I have written several times about patient matching in the US, both in a blog entry and a published article. On December 11, 2017 the Office of the National Coordinator for Health Information Technology (ONC) sponsored a half-day “Interoperability in Action” webinar focused on Patient Matching Milestones at ONC (see slides). The webinar focused on four ONC projects from the past year. Here’s a quick run-down on what they covered.
The first section focused on the Patient Matching Algorithm Challenge (PMAC) which ran earlier in the year and culminated with the announcement of a set of winners. The purpose of the challenge was to allow vendors to compete for the highest performance metrics for their matching algorithms by testing their software against a large set of test data provided by ONC. Cash prizes were awarded in a number of categories, and the winning vendors were featured in the discussion on the webinar. One of the main purposes of the challenge was to promote the use of standard metrics to evaluate algorithm products.
I certainly applaud ONC’s interest in developing and promoting standard metrics, but I was a little concerned that the winners by their own admission “analyzed patterns in the data.” This seems to call into question to me at least the applicability of their results to the “real world” where you don’t get to see the data set, you have to adjudicate them as they come in.
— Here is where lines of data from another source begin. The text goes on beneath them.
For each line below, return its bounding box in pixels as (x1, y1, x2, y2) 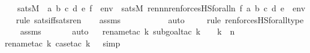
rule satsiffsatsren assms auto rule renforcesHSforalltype (16, 13, 304, 26)
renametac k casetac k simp (5, 36, 121, 49)
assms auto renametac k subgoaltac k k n (20, 25, 235, 38)
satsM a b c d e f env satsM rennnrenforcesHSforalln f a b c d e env (17, 2, 306, 14)
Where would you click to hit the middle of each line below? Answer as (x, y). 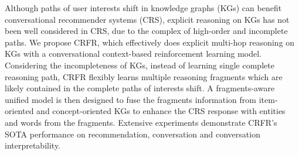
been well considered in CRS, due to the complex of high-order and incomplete (146, 31)
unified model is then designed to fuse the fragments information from (131, 99)
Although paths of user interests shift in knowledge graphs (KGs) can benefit (143, 8)
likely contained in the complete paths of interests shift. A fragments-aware (140, 88)
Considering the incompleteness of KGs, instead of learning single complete (140, 65)
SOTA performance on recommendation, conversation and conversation (132, 134)
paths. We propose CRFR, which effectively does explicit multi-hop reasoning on (150, 42)
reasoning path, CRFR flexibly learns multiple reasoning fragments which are (144, 76)
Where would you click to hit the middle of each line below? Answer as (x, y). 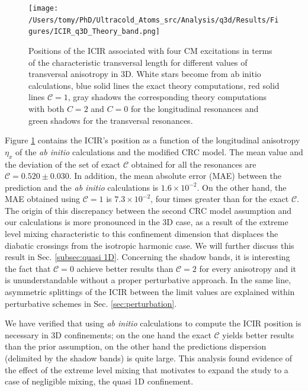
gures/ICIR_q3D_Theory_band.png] (94, 32)
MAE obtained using (43, 199)
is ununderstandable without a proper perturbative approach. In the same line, (148, 280)
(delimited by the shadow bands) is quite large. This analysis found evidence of (149, 358)
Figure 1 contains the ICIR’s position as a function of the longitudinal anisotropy (153, 140)
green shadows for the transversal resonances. (111, 120)
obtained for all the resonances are (194, 164)
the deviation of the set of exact (63, 164)

That means that these particular test runs were “tuned” for the data set and the measurable results might not hold up for other data sets.
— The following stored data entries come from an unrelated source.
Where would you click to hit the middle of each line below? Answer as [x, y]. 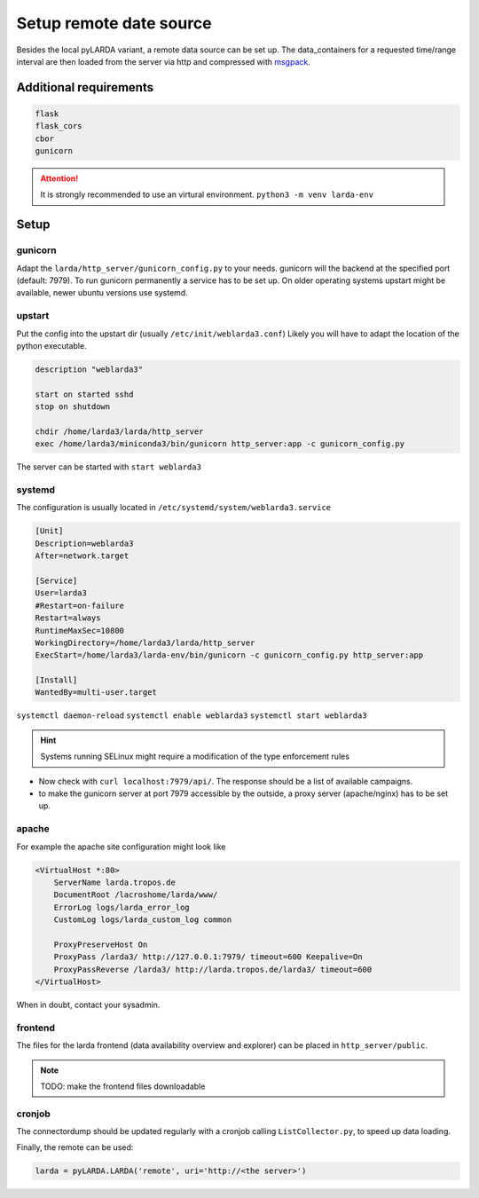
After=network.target [82, 556]
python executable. [52, 345]
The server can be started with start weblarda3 [109, 467]
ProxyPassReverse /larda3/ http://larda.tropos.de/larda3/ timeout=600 [213, 969]
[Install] [56, 680]
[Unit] [49, 531]
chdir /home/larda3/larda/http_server [119, 431]
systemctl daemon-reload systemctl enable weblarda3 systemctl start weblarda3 [192, 716]
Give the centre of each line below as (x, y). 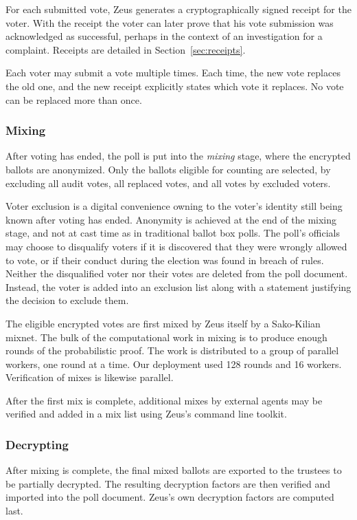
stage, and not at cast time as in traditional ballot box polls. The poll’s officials (173, 233)
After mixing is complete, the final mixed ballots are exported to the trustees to (174, 470)
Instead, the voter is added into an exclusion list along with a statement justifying (178, 286)
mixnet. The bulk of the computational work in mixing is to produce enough (166, 337)
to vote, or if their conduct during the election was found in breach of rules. (165, 260)
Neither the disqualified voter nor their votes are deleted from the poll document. (177, 273)
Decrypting (37, 444)
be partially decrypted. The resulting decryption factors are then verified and (168, 483)
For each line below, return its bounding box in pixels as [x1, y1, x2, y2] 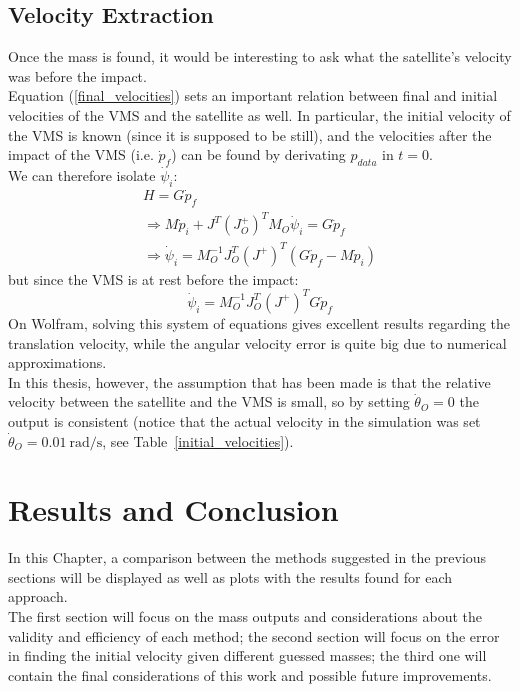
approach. [8, 586, 68, 607]
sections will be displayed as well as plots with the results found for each [8, 566, 452, 587]
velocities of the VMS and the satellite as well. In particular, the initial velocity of [8, 104, 511, 125]
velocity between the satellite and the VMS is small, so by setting [8, 391, 410, 412]
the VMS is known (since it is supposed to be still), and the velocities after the [8, 124, 492, 145]
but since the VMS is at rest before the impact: [8, 268, 299, 289]
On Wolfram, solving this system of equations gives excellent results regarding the [8, 312, 511, 333]
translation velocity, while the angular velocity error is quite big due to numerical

The second section of the webinar focused on the Gold Standard and Algorithm Testing (GSAT) Pilot, a project funded by ONC and executed by a consortium of organizations including OCHIN, the Kaiser Permanente Center for Health Research, and the MITRE Corporation. The project used records in the OCHIN hosted EHR database to develop a set of record pairs adjudicated by specialists to establish a gold standard data set that could be used for algorithm testing. By knowing with certainty whether two records in a pair are a match or not an algorithm can be objectively tested and its matching results compared to the known answer (sometimes this is referred to as “training data” for a matching algorithm). Much of the presentation was then spent on using this data set to understand their own OCHIN data. ONC also confirmed that it did not leverage this “gold standard” data set for the Patient Matching Algorithm Challenge described above. It is also unclear if this data set will be made available to others for their own testing.
The third section of the webinar described the Patient Demographic Data Quality (PDDQ) initiative and the toolkit that was developed to help provider sites improve the quality of the demographic data in their EHRs. This work grew out of the ONC Patient Matching Community of Practice in which I participated back in 2015 (see the groups final white paper and testing guidelines). Frankly, I had never heard of PDDQ until the webinar. The toolkit is detailed – excruciatingly detailed – and covers such topics as data governance, date quality, data operations, and platform & standards. Each section has an online evaluation tool that allows a provider site to score its progress toward best practice in this area.
The fourth and final section of the webinar described the Data Quality Framework (DQF) Pilot, a collaboration by OCHIN and the Kaiser Permanente Center for Health Research whose goal was to test the advice offered by the PDDQ initiative by conducting a careful intervention in three health center organizations that are part of the OCHIN network. After conducting a literature review to better understand the issues, the project team assessed the patient registration work flows at the target sites, and then trained the sites in new work flow techniques based on PDDQ concepts. They then scored each site on the effectiveness of its revised work flow based on the evaluation tools included in PDDQ. While there was a modest decrease in duplicate records and a moderate increase in their PDDQ scores, the complexity and time-intensive nature of the intervention seemed to be real limitations.
The studies and projects described in this webinar were actually quite impressive, though there was absolutely no time allocated for audience Q&A. I also had a sense that despite some obvious connections between some of the projects (like the use of PDDQ by the final presenters) there was not as much coordination or cross-learning between these activities as I might have liked.
ONC continues to shy away from any direct engagement on the topic of a national patient identifier even though it is certainly permitted to discuss (as opposed to implement) such a strategy under Congressional instructions. The 21st Century Cures Act instructs the GAO to conduct a study on patient matching, including a review of ONC and other stakeholders in these activities with particular emphasis on private-sector efforts. Interesting, in November 2017 the College of Healthcare Information Management Executives (CHIME) announced that it was suspending its $1 million national patient ID challenge. An additional useful resource recently published by ONC is a strategic implementation guide for Identity Management developed by the ONC-SIM Health IT Resource Center.